In the next step of the experiment, a different visual stimulus, like a picture of a spoon, is presented to the left visual field, which is initially sent to the right half of the brain. When asked what they saw, they might say “nothing” or “I don’t know.” (because the right hemisphere is not specialized for language and the person is not able to report the object verbally). But, when the patient is asked to reach behind the screen with their left hand, they could successfully select a spoon! (Left hand is controlled by the right brain, which has knowledge of the spoon.) Their right hand, however, couldn’t correctly pick a matching object (since the left brain does not have the information about the spoon). Again, these results demonstrate that each hemisphere is capable of receiving their own contralateral sensory information and storing their own sets of memory.

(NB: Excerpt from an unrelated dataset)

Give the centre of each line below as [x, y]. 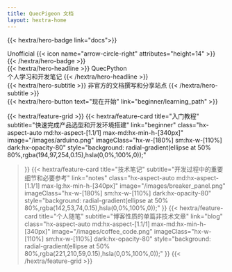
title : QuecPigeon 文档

For most people, who have their corpus callosum intact, information is transferred rapidly between hemispheres. So, when a spoon is shown to our right brain, the left brain learns that information as well, which is why we would be able to select a matching object with our right hand.
Myers and Sperry’s human studies noted an interesting difference in the ability of split-brain patients to respond verbally. When the stimulus was sent into the left hemisphere, either a visual stimulus in the right visual field or an object placed in the right hand, the patients were able to verbalize what they either saw or felt. But, when the stimulus was represented in the right hemisphere, they couldn’t. Their conclusion was that the left hemisphere is much better equipped for language-related functions compared to the right hemisphere. As it turns out, language comprehension and production is heavily lateralized to the left hemisphere. For his work regarding the “effects of disconnecting the cerebral hemispheres”, Dr. Sperry earned the 1981 Nobel Prize.